There was a little pause. Dora was struck dumb by a chill sense of foreboding. It was like a momentary glance into a future full of trouble.
"I am sorry," she said, "for that. I hope—that you may find that it is a mistake."
"But it is not a mistake. I don't see why it should be one."
Dora paused. She was afraid to strike. She did not know yet that it is less cruel to be cruel at once.
"It is best to look at these things practically," she said. "And if we look at it practically we shall find that you and I are not at all likely to be happy together."
"However I look at it, I only see that I should never be happy without you."
"Then, Arthur, you are not looking at it practically."
"No, and I don't want to," he replied doggedly.
"That is a mistake. A little bit of life may not be practical, but all the rest of it is; and for the gratification of that little bit, there is all the rest to be lived through."

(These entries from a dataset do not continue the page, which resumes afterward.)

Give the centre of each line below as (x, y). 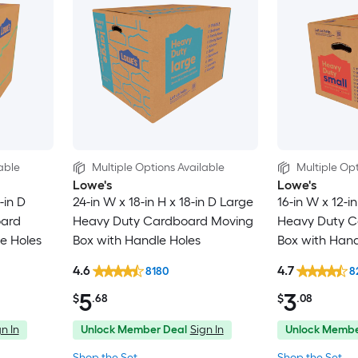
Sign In (207, 330)
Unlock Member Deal (133, 330)
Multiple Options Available (158, 167)
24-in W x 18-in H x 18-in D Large (163, 201)
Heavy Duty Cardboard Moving (163, 221)
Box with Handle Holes (136, 240)
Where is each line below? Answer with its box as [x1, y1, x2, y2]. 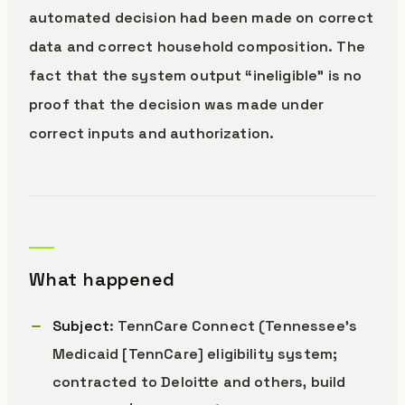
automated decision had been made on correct [29, 8, 373, 27]
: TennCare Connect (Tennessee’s [109, 316, 358, 335]
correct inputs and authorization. [29, 124, 275, 143]
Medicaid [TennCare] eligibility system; [52, 344, 338, 363]
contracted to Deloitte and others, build [52, 372, 346, 391]
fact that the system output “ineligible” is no [29, 66, 363, 85]
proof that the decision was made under [29, 95, 325, 114]
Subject [52, 316, 110, 335]
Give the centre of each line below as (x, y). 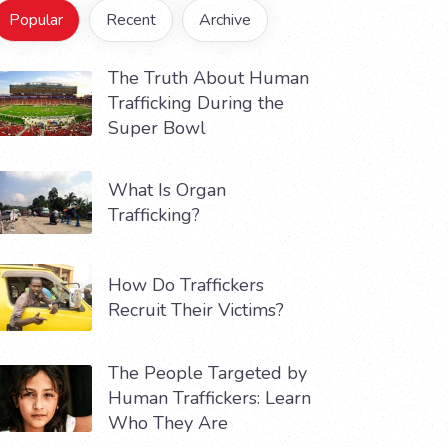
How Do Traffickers (186, 284)
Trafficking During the (196, 103)
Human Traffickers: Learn (209, 397)
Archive (225, 20)
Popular (36, 20)
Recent (131, 20)
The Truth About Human (208, 78)
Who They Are (168, 422)
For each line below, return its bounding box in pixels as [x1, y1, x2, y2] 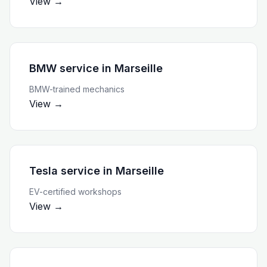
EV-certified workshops [29, 187, 122, 197]
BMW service [29, 62, 99, 74]
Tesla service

Arthur looked puzzled. He rearranged the orchid in his coat before replying. He had found time to think of the orchid.
"I don't understand all that," he said. "I only know that I love you, and that I should be miserable without you. Besides, if that little bit is love—I suppose you admit there is such a thing as love?"
Dora winced. She was looking through the trees across the peaceful evening river.

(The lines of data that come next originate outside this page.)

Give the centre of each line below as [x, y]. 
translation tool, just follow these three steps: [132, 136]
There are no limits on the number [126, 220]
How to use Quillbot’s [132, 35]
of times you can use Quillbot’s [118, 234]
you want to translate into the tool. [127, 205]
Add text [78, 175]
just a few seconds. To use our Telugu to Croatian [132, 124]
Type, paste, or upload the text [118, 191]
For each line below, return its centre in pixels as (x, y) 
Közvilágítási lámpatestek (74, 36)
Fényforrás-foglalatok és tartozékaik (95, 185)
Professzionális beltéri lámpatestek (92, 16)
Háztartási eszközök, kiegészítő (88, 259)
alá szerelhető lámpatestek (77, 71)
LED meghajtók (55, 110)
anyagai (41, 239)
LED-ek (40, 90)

"Yes," she answered gently. "I suppose so."
Arthur Agar had been brought up in an atmosphere of futile discussion, but he had never wanted anything in vain. There are women—fools—who dare to bring up children thus in a world where wanting in vain is the chief characteristic of daily life. Arthur was ready enough to go on discussing his future thus, but never doubted that it would all come to his desire in the end. He was like a woman in so much as he failed to understand an argument which he could not meet.

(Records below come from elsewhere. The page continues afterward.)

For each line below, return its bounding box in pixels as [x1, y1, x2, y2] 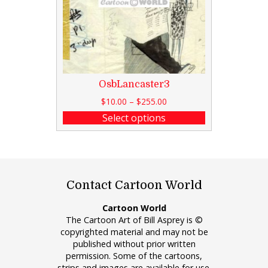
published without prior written [72, 238, 196, 249]
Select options [102, 111, 166, 124]
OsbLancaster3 [98, 78, 170, 90]
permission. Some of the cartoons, [66, 250, 202, 261]
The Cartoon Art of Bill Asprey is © [65, 214, 203, 226]
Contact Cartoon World [66, 178, 202, 192]
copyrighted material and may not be [60, 226, 208, 237]
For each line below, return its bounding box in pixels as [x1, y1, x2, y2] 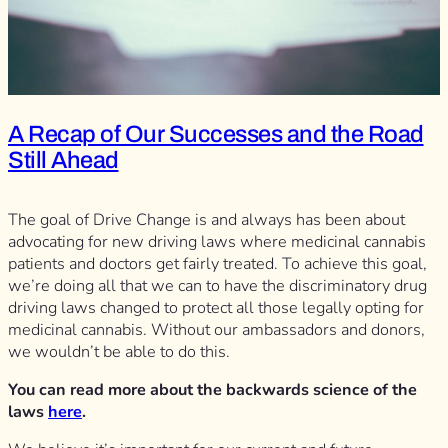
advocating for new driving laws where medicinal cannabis [8, 230, 426, 253]
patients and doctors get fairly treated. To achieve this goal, [8, 252, 427, 275]
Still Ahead [8, 146, 119, 173]
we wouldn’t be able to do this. [8, 340, 230, 363]
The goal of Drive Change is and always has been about [8, 208, 405, 231]
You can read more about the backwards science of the [8, 378, 417, 401]
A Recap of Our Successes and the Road [8, 120, 424, 147]
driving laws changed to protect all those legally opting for [8, 296, 424, 319]

They walked on amidst the flowering shrubs, and Dora was filled with a disquieting sense of having failed to convince him.
"I do not want to hurry you," said Arthur presently, with a maddening equanimity. "You can give me your answer some other time."
"But I have given it now."
Arthur was engaged in taking off his hat to a passing lady, and made no acknowledgment of this.
"Everybody at home would be pleased," he observed, after a pause occupied by the adjustment of his hat. "They all want it."
It was not that he refused to take No when it was given to him, but rather that he did not recognise it, never having encountered it before.
They were now coming round by the pigeon-shooting enclosure, and the strains of the band announced that the interval for tea had elapsed.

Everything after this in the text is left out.